What the task requires = Search the listing for the string "should". Copy every line that has it.

------ Input records ------

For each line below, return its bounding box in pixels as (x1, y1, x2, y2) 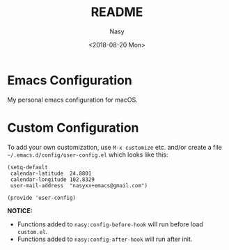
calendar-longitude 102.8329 (10, 175, 95, 183)
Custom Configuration (7, 120, 139, 136)
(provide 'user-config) (7, 194, 77, 201)
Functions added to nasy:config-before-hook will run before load (17, 220, 203, 228)
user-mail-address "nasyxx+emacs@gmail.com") (10, 182, 148, 189)
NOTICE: (7, 206, 33, 214)
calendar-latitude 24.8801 (10, 170, 92, 177)
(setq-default (7, 164, 49, 171)
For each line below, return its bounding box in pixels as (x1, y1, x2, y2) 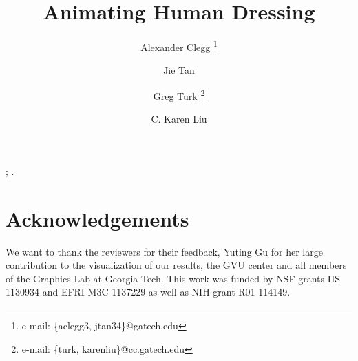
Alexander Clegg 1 (140, 38, 218, 54)
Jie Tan (163, 63, 195, 77)
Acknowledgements (6, 204, 189, 232)
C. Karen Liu (151, 112, 207, 126)
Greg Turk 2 (153, 86, 205, 103)
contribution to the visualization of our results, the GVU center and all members (6, 258, 347, 272)
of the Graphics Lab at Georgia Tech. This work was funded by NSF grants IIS (6, 271, 340, 285)
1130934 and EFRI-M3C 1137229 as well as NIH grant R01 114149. (6, 285, 291, 299)
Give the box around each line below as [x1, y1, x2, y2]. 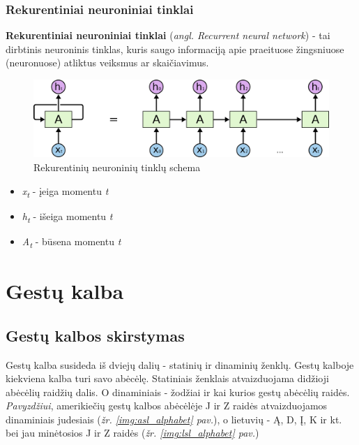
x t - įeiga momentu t [22, 183, 109, 200]
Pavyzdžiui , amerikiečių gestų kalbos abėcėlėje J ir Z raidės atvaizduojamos [6, 398, 328, 413]
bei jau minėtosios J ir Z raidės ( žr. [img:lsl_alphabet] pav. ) [6, 425, 259, 440]
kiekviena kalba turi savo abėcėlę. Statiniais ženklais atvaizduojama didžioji [6, 371, 329, 386]
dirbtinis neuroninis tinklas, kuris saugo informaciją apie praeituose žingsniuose [6, 41, 344, 56]
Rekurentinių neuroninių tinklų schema [33, 159, 201, 174]
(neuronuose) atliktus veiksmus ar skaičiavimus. [6, 55, 209, 70]
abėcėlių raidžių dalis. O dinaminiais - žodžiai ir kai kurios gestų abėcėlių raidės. [6, 384, 350, 399]
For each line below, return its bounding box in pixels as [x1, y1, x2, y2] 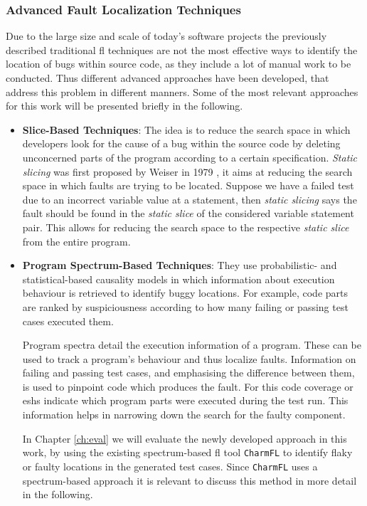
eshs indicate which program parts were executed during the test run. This [22, 393, 349, 408]
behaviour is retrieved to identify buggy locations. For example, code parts [22, 285, 349, 300]
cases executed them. [22, 313, 114, 328]
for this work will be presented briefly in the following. [6, 98, 243, 113]
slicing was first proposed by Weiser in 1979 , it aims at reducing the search [22, 164, 353, 179]
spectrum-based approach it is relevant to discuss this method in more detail [22, 473, 357, 487]
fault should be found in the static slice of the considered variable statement [22, 206, 354, 221]
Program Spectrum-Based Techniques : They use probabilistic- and [22, 258, 337, 273]
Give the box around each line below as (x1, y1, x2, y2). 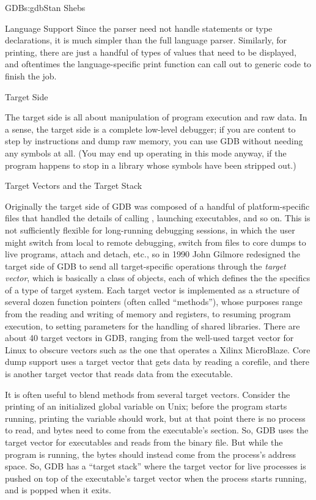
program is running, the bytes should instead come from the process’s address (5, 447, 296, 460)
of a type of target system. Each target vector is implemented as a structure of (5, 283, 299, 296)
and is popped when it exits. (5, 483, 112, 496)
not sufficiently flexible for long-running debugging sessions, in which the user (5, 223, 295, 236)
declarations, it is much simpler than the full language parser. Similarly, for (5, 34, 287, 46)
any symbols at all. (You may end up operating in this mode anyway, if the (5, 146, 287, 159)
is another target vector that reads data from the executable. (5, 367, 233, 380)
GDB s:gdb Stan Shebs (5, 1, 86, 13)
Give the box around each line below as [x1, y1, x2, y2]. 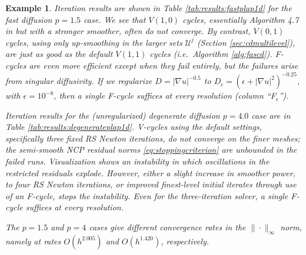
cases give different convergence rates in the [89, 221, 246, 233]
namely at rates [5, 234, 61, 247]
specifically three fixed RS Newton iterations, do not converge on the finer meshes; [5, 132, 300, 144]
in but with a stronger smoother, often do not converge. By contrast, [5, 25, 251, 37]
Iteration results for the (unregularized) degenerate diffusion [5, 109, 220, 121]
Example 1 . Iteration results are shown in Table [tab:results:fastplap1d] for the [5, 2, 292, 14]
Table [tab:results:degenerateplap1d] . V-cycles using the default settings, [5, 120, 262, 133]
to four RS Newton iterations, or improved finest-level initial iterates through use [5, 178, 297, 190]
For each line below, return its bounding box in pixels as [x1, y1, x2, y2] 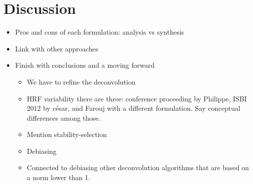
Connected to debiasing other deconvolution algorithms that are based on [27, 162, 249, 173]
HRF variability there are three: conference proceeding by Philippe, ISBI [27, 93, 247, 103]
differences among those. [27, 112, 101, 123]
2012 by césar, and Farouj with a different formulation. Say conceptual [27, 103, 241, 113]
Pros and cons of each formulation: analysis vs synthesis [15, 27, 184, 37]
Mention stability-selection [27, 129, 107, 139]
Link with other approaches [15, 43, 99, 53]
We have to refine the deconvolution [27, 76, 136, 87]
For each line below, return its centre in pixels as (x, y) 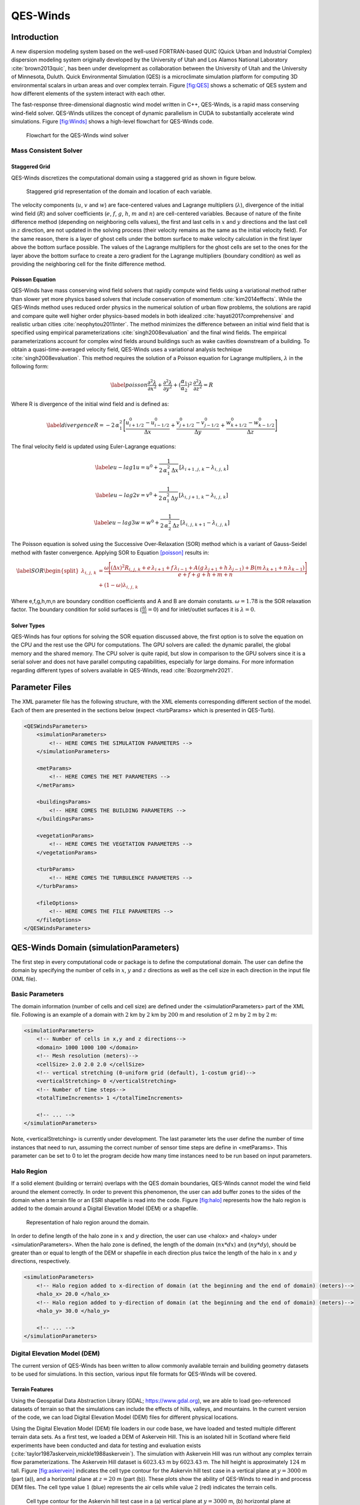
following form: (30, 366)
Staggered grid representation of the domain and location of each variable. (119, 191)
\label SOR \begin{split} (48, 571)
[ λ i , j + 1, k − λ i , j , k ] (203, 495)
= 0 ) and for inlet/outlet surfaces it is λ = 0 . (202, 610)
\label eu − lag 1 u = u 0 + (127, 467)
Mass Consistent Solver (47, 150)
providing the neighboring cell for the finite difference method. (88, 264)
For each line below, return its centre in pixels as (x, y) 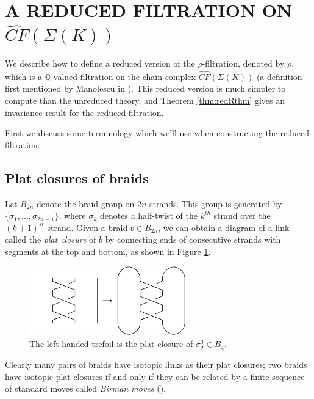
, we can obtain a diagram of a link (224, 227)
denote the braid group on (85, 203)
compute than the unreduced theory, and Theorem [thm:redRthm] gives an (145, 100)
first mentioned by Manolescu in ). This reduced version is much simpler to (145, 88)
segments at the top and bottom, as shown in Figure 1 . (108, 251)
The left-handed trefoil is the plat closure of (111, 344)
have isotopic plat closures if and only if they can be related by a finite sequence (155, 376)
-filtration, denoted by (243, 63)
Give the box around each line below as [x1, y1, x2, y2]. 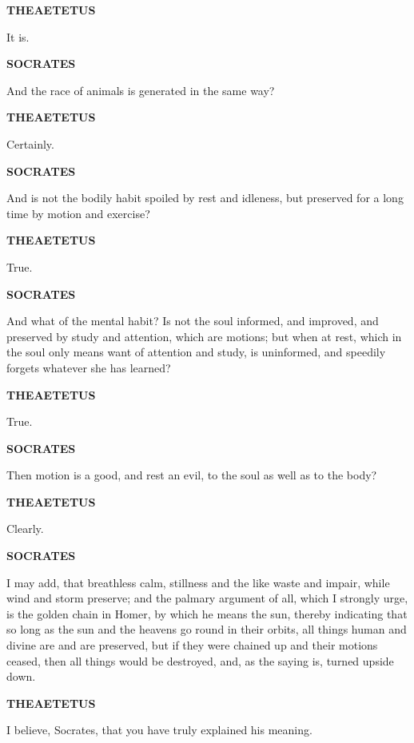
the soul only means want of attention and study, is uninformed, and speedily [6, 344, 386, 360]
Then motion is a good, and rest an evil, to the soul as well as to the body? [6, 467, 377, 483]
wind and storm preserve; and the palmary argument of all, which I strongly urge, [6, 590, 408, 606]
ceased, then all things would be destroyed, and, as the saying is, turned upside [6, 652, 394, 669]
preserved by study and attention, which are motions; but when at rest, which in [6, 328, 402, 344]
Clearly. [6, 520, 44, 537]
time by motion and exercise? [6, 205, 150, 221]
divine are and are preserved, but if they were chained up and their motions [6, 637, 378, 654]
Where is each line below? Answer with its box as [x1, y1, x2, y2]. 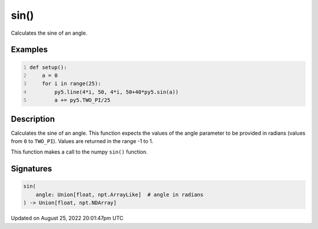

------

Reply =
fault should be found in the static slice of the considered variable statement [22, 206, 354, 221]
program is running, the bytes should instead come from the process’s address (5, 447, 296, 460)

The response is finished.